--- Data shown ---

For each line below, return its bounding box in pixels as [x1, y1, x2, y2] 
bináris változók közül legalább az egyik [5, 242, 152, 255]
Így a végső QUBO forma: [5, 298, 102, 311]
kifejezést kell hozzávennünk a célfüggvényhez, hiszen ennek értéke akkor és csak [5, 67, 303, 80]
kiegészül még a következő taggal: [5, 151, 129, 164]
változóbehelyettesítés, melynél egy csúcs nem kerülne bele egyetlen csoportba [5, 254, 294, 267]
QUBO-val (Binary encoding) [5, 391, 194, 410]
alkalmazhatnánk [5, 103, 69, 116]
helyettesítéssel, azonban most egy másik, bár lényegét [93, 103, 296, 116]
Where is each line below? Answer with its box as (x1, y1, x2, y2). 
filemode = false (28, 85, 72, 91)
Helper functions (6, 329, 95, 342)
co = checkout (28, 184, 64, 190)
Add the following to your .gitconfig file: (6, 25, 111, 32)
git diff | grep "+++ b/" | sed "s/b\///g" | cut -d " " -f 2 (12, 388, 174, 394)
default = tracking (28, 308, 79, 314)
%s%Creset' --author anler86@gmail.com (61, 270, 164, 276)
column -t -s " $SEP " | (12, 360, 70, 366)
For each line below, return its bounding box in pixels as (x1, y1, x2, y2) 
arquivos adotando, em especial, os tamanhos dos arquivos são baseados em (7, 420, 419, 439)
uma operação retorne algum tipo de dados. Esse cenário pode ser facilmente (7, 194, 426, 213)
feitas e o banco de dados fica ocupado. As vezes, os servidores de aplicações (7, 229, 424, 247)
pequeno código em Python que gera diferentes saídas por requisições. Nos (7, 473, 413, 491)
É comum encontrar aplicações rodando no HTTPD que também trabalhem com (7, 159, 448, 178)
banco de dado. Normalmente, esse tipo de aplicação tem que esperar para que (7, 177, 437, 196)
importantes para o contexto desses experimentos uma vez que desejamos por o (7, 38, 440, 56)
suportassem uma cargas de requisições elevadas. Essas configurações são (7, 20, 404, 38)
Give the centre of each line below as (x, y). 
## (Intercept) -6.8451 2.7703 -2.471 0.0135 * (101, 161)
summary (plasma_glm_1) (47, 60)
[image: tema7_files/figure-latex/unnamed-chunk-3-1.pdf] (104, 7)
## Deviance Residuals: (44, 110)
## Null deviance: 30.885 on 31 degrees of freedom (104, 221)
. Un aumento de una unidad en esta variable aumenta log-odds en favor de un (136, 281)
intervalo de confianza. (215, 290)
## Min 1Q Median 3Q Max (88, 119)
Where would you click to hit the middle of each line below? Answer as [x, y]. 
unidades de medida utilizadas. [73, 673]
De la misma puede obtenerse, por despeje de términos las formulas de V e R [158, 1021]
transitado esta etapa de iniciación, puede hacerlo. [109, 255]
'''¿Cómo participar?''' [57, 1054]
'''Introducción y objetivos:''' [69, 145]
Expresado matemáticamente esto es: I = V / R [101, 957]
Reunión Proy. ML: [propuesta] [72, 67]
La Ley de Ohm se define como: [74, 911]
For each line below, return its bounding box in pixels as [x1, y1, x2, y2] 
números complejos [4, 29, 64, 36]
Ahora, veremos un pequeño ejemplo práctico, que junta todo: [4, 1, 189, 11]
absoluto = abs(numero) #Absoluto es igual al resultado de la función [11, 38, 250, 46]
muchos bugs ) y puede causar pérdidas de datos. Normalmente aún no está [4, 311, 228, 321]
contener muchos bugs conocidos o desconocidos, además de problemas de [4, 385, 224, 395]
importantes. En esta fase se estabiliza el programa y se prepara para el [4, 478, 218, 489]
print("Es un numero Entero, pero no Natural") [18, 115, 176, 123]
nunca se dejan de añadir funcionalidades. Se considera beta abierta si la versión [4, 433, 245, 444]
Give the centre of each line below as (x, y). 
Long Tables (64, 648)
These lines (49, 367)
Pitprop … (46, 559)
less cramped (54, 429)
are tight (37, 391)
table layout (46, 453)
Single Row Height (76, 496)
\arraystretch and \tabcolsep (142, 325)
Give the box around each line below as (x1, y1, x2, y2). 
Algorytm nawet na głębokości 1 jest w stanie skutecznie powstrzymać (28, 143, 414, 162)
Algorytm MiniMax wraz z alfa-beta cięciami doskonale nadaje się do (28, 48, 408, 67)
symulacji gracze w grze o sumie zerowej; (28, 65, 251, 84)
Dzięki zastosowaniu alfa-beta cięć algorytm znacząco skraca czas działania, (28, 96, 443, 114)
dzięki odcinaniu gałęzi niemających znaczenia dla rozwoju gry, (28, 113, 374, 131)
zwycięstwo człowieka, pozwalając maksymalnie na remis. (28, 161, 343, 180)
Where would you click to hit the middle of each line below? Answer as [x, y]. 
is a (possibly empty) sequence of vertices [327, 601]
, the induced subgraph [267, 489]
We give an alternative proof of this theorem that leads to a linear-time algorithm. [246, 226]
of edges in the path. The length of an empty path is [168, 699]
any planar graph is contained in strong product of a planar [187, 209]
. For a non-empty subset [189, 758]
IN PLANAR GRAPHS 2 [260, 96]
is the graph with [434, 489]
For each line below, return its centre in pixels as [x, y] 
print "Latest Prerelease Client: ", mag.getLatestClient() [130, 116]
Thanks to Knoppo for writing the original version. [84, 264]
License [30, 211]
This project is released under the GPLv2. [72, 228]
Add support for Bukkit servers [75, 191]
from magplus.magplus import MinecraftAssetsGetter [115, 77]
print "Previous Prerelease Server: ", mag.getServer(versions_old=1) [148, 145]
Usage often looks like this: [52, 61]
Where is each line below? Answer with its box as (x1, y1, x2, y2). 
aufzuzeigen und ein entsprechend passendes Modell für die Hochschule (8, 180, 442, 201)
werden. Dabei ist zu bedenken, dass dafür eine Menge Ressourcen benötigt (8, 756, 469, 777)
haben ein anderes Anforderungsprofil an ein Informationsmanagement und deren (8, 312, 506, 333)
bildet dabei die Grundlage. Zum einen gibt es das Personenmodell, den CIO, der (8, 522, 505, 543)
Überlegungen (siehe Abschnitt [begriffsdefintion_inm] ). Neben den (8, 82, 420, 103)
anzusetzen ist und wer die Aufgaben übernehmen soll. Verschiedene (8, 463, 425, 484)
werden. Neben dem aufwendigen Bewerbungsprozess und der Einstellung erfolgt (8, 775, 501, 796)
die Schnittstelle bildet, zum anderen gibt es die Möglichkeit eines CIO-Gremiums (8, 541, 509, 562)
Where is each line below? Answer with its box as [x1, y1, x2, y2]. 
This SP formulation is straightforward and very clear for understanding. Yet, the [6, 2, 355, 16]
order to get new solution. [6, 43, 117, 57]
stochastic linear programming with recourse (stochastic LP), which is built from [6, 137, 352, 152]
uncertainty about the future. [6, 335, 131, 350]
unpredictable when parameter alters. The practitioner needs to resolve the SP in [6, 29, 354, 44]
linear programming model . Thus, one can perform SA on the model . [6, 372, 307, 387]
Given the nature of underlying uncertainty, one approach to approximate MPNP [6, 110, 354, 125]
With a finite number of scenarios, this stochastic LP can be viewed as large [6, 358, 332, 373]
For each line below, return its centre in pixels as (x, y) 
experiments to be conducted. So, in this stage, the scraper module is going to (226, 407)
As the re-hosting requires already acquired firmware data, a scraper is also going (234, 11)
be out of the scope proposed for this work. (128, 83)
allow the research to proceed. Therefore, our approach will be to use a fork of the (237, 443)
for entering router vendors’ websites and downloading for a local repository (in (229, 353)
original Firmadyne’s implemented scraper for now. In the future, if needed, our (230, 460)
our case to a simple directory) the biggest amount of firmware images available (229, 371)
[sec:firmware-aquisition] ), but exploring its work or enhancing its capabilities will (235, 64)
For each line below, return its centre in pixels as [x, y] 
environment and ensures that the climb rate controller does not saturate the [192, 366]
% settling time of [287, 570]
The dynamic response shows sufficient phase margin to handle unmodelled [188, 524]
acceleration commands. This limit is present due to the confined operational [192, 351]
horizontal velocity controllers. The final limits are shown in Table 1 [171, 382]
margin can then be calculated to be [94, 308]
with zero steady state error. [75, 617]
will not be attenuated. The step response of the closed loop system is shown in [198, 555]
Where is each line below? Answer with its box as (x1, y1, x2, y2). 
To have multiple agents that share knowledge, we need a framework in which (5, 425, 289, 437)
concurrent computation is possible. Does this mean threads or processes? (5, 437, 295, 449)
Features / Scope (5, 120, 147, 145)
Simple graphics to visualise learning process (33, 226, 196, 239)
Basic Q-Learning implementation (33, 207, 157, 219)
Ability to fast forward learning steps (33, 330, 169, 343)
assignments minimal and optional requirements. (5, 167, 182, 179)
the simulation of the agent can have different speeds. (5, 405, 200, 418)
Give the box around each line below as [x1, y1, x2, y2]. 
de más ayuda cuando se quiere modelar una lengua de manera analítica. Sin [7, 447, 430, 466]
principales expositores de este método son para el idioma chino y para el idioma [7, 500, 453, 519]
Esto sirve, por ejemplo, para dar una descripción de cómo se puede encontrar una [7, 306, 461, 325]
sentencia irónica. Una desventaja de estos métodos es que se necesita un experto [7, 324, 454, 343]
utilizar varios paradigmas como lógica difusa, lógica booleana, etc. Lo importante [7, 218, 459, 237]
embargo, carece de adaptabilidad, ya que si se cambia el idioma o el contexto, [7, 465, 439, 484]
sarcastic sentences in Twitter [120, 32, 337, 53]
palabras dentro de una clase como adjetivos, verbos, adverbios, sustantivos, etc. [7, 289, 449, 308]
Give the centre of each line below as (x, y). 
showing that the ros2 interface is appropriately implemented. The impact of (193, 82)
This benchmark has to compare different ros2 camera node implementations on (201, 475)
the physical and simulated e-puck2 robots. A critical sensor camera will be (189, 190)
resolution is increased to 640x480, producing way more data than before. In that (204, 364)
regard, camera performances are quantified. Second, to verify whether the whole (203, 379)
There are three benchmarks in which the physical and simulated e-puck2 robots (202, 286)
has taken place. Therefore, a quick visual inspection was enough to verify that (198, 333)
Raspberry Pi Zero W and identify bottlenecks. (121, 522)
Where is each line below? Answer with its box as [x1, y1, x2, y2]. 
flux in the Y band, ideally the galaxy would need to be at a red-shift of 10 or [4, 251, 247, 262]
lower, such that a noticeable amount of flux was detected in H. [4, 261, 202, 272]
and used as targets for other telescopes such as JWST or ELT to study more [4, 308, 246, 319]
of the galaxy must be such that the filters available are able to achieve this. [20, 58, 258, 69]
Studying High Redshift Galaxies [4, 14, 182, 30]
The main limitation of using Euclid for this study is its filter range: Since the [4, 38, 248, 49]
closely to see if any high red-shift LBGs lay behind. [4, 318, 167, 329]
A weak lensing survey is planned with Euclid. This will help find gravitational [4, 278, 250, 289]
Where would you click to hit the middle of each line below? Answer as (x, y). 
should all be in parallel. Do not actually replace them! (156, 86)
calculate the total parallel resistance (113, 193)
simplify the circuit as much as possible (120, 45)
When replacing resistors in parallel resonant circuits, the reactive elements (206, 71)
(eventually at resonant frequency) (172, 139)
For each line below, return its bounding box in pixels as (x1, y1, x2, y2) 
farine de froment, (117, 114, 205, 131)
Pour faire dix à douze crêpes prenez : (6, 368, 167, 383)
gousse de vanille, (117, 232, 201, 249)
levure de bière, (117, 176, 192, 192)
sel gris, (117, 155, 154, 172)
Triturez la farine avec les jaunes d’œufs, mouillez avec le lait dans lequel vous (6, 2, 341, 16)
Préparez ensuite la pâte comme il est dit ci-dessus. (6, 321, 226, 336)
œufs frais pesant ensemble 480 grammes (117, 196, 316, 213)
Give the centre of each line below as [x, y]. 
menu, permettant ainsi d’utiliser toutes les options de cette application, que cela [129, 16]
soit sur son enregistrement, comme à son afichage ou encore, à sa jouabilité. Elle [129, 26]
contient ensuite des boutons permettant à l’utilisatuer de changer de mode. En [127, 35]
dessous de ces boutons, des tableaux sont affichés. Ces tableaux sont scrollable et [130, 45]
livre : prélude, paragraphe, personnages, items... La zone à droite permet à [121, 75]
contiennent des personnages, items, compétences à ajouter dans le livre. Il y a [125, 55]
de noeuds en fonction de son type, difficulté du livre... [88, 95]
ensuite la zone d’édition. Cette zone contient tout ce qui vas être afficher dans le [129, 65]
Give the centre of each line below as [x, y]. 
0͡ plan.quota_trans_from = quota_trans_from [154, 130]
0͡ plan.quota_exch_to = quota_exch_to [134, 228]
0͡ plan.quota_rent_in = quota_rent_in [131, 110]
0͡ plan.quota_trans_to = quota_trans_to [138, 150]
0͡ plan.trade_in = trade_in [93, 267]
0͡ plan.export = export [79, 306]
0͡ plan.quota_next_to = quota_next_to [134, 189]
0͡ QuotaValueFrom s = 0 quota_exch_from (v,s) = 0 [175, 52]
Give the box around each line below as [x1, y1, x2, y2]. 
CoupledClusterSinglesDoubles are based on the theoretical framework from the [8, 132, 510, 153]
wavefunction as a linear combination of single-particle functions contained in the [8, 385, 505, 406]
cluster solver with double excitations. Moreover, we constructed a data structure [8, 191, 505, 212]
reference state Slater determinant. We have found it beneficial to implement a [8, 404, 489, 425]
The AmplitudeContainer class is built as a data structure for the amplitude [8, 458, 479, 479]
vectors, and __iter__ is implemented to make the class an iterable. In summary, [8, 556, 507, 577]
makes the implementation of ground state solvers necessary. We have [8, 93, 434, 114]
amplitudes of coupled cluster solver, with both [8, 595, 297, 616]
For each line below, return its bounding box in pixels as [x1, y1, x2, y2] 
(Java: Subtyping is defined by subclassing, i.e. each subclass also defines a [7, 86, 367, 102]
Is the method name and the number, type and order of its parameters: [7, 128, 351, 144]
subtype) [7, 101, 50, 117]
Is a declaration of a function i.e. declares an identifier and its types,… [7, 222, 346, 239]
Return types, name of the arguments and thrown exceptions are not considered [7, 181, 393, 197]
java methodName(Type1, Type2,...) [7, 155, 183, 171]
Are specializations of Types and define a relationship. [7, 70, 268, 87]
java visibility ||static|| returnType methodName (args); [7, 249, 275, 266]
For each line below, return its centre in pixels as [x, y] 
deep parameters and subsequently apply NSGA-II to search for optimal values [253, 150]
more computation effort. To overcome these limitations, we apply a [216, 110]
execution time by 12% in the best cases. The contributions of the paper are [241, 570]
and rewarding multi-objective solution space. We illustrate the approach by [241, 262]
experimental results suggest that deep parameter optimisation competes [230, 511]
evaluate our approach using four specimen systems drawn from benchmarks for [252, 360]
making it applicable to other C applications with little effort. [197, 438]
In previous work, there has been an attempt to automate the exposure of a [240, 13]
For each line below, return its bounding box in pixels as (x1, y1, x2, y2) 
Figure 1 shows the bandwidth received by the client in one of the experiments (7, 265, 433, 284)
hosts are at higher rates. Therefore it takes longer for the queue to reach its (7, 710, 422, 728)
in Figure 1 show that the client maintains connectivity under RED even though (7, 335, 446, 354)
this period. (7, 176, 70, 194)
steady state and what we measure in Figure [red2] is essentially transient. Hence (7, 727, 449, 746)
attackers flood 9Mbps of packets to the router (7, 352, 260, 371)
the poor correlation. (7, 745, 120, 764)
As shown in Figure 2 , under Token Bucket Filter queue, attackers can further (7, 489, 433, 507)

---

Exercise requirements: Compute the number of lines in the records that contain the string "attackers", and return that number alone.

Response area: 2